**What the task asks**
Below is a listing; repeat exactly the lines from the one containing "diffuse into the spongy mesophyll cells while" to the one containing "photosynthesis is often", both included.

____

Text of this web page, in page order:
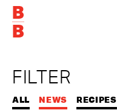
FILTER
ALL NEWS RECIPES
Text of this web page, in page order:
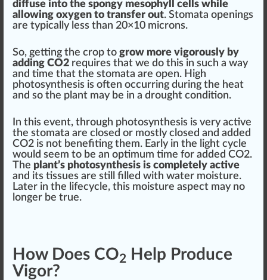
diffuse into the spongy mesophyll cells while
allowing oxygen to transfer out. Stomata openings
are typically less than 20×10 microns.
So, getting the crop to grow more vigorously by
adding CO2 requires that we do this in such a way
and time that the stomata are open. High
photosynthesis is often occurring during the heat
and so the plant may be in a drought condition.
In this event, through photosynthesis is very active
the stomata are closed or mostly closed and added
CO2 is not benefiting them. Early in the light cycle
would seem to be an optimum time for added CO2.
The plant’s photosynthesis is completely active
and its tissues are still
filled with water moisture.
Later in the lifecycle, this moisture aspect may no
longer be true.
How Does CO2
Help Produce
Vigor?

____

**Solution to the problem**
diffuse into the spongy mesophyll cells while
allowing oxygen to transfer out. Stomata openings
are typically less than 20×10 microns.
So, getting the crop to grow more vigorously by
adding CO2 requires that we do this in such a way
and time that the stomata are open. High
photosynthesis is often occurring during the heat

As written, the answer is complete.